Let $$y = y(t)$$ be a solution of the differential equation $$\frac{dy}{dt} + \alpha y = \gamma e^{-\beta t}$$ Where, $$\alpha > 0, \beta > 0$$ and $$\gamma > 0$$. Then $$\lim_{t \to \infty} y(t)$$

Given the differential equation: $$\frac{dy}{dt} + \alpha y = \gamma e^{-\beta t}$$ where $$\alpha > 0$$, $$\beta > 0$$, and $$\gamma > 0$$.

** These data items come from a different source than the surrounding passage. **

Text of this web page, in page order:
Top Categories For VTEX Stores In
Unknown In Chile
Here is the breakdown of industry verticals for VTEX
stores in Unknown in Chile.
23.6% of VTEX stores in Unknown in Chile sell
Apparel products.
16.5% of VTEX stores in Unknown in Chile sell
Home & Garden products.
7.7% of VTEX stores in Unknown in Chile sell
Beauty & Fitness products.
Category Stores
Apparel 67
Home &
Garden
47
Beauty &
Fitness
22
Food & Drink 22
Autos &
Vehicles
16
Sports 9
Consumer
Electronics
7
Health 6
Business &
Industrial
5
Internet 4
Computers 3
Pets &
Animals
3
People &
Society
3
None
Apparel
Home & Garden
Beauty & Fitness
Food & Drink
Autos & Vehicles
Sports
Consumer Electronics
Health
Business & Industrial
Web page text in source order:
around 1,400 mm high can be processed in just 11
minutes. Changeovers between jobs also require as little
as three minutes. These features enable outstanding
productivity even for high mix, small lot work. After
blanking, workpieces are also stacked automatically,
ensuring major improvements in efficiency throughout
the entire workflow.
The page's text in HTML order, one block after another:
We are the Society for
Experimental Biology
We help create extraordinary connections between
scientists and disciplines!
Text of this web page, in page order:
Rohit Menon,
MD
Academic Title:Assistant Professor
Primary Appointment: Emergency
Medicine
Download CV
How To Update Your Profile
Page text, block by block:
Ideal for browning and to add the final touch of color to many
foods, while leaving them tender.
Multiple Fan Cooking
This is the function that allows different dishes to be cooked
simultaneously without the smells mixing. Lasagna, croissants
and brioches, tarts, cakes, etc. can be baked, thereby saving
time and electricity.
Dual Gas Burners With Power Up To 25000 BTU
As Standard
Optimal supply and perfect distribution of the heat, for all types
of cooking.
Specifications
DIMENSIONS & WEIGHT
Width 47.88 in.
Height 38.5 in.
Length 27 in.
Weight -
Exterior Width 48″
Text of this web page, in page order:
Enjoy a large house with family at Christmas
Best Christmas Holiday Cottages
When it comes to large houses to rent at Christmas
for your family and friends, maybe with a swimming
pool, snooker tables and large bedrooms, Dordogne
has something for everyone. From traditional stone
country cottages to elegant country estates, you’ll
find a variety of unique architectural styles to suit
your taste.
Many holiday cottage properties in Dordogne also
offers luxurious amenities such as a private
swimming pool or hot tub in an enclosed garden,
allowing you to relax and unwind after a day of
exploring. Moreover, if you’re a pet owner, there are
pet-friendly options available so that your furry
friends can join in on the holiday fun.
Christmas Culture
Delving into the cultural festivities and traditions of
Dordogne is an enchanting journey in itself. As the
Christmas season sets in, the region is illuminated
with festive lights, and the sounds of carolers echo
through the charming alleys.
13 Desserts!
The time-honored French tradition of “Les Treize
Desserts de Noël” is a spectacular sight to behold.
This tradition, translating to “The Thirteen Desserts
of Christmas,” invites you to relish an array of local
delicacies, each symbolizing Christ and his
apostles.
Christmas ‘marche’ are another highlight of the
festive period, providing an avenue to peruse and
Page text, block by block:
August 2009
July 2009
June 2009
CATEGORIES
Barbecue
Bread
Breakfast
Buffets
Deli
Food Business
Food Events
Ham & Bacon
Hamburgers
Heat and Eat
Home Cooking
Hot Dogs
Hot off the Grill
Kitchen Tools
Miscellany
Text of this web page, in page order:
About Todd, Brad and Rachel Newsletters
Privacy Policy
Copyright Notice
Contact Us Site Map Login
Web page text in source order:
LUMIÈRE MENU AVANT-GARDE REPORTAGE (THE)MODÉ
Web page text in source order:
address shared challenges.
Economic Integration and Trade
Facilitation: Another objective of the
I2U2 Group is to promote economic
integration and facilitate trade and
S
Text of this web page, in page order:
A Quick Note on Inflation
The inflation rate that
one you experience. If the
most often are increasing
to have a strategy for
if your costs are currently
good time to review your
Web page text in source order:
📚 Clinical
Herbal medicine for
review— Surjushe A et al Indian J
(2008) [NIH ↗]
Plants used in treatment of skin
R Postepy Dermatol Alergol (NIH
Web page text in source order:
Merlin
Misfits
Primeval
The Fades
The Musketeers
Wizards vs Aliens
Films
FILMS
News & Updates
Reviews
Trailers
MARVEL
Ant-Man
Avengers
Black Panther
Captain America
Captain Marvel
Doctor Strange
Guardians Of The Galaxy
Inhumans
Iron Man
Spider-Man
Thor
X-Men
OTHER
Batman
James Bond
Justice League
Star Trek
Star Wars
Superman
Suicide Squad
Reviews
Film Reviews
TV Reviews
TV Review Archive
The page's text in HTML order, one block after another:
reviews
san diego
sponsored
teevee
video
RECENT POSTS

Solve the ODE using integrating factor.

The integrating factor is $$e^{\alpha t}$$. Multiplying both sides:

$$\frac{d}{dt}(ye^{\alpha t}) = \gamma e^{(\alpha - \beta)t}$$

Case 1: $$\alpha \neq \beta$$

$$ye^{\alpha t} = \frac{\gamma}{\alpha - \beta}e^{(\alpha-\beta)t} + C$$

$$y = \frac{\gamma}{\alpha - \beta}e^{-\beta t} + Ce^{-\alpha t}$$

Case 2: $$\alpha = \beta$$

$$ye^{\alpha t} = \gamma t + C$$

$$y = (\gamma t + C)e^{-\alpha t}$$

Evaluate the limit as $$t \to \infty$$.

In Case 1: Since $$\alpha > 0$$ and $$\beta > 0$$, both $$e^{-\beta t} \to 0$$ and $$e^{-\alpha t} \to 0$$ as $$t \to \infty$$.

$$\lim_{t \to \infty} y(t) = 0$$

In Case 2: By L'Hôpital's rule, $$(\gamma t + C)e^{-\alpha t} \to 0$$ as $$t \to \infty$$ since exponential decay dominates linear growth.

$$\lim_{t \to \infty} y(t) = 0$$

In both cases, the limit is 0.

Therefore, the correct answer is Option A: $$\mathbf{\text{is } 0}$$.